We arrived at Delhi airport about on time, 10.50pm, and were met by Amit, his fiancée Monika (the first time we’d met her) and Rishi’s Mum
– who was there by mistake… Helen’s first sight of India was the
crazy taxi area, then the crazy taxi ride – which we survived to arrive
at the Hotel Mohan near the station, ½ hour later. We ordered some
delicious aloo gobi and chapatis from room service then got some much needed sleep. Helen had not slept at all the previous night.

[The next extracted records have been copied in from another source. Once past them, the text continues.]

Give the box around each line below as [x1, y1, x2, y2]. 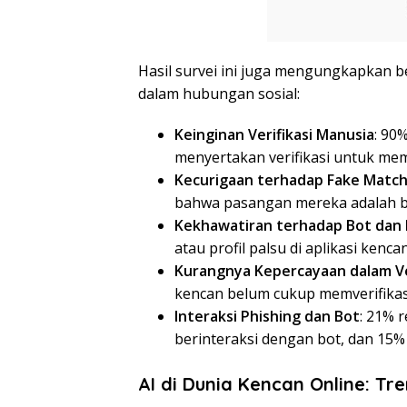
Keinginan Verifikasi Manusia [174, 124, 374, 145]
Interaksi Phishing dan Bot [174, 306, 360, 327]
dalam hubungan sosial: [138, 84, 300, 104]

the first tour - 15th Jan Not much time to lie in: By 11 we were off on a tour with our own driver, with “Bobby” from Haryana. First to the Red Fort,
then to Rajghat to see Gandhi’s tomb (which we entered from the wrong
side then got told off for having out shoes with us), then India Gate,
parliament (massive, but then it does govern a lot of people) – quick
photos as Bobby wasn’t allowed to park.
With the clock ticking, we we crammed in the major sights: Qutab Minar (expensive to get in, but stunning), the Ba’hai temple (shaped like a lotus flower) then finally to the Lakshmi Narayan Mandir.
All the time Helen was trying to learn some Hindi, with some success
but mostly frustration. It was quite warm, about 20 degrees, but most
Indians were in jumpers, ski jackets and even hats and scarves (the
opposite of people from Hull!).
We had some communication
skills training: First working out if the tour organiser actually
wanted our money – or a big tip – and then trying to follow
instructions to get hot water. We ended the night with a meal in
Connaught place.
Agra - 16th Jan
The train to Agra was quick and we had very comfortable seats – Chatted
to a Finnish woman who’d been running a hotel in Agra and had set up a
school in Orcha.
What can you say about the Taj Mahal? Bigger than you think, pristinely white (especially in comparison to the rest of Agra which is quite filthy), and really beautiful.
We had a ride from a very sweaty rickshaw cyclist and checked out Agra
Fort and the St Stephens College. We’d recommend going up to the Jami
Masjid, even though the streets are filthy, they are full of character.
We had the real Agra experience looking for food when we were
followed for about a mile by rickshaw drivers, demanding that we stop
walking. In Agra tourists will be given the hard sell. Rish was forced
to use the services of a shoe polisher, despite wearing trainers.
The overnight train was late but excellent anyway.